■ PROMPT
All that is wanted is the exact text of the lines below from the one with "Web page text" through the one with "Page text, block", inclusive, minus any pictures.

■ PROVIDED ENTRIES
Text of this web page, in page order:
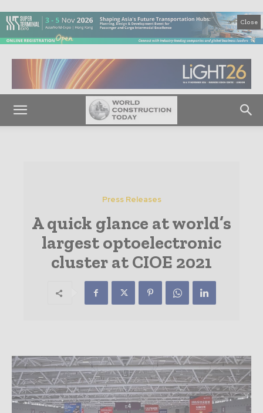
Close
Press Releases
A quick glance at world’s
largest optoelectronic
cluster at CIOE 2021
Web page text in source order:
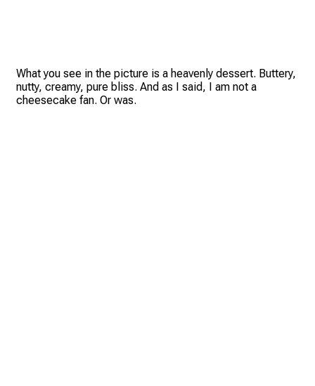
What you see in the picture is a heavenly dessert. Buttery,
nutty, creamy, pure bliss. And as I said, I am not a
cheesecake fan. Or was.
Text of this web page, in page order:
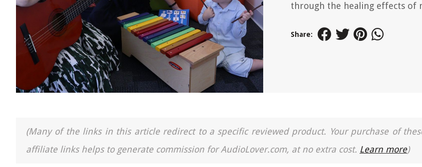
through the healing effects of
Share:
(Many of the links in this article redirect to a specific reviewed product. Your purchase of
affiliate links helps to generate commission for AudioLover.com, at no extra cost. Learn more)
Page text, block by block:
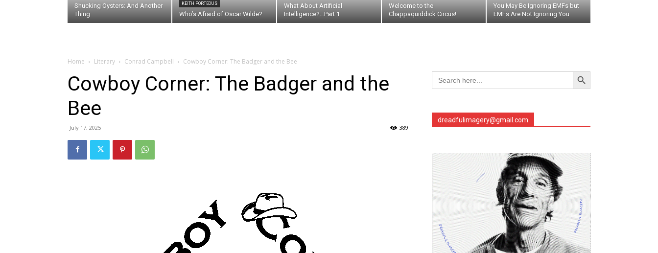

---

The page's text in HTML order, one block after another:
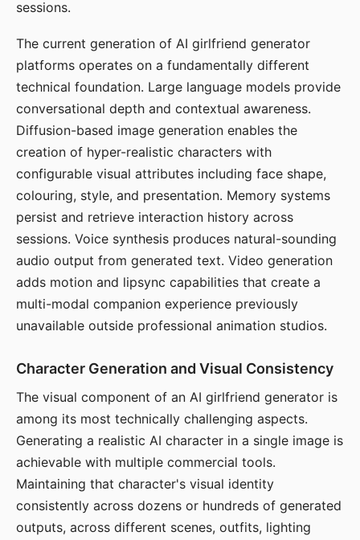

---

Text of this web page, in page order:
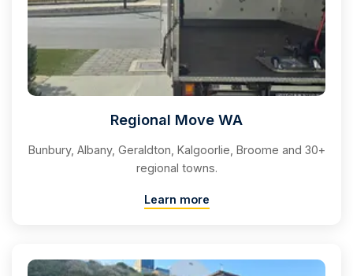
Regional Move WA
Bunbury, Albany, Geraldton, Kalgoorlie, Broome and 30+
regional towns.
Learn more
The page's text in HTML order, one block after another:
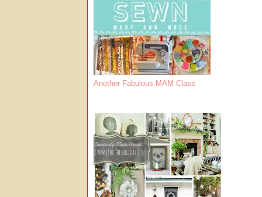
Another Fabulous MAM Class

■ EXERCISE RESULT
Web page text in source order:
What you see in the picture is a heavenly dessert. Buttery,
nutty, creamy, pure bliss. And as I said, I am not a
cheesecake fan. Or was.
Text of this web page, in page order:
through the healing effects of
Share:
(Many of the links in this article redirect to a specific reviewed product. Your purchase of
affiliate links helps to generate commission for AudioLover.com, at no extra cost. Learn more)
Page text, block by block:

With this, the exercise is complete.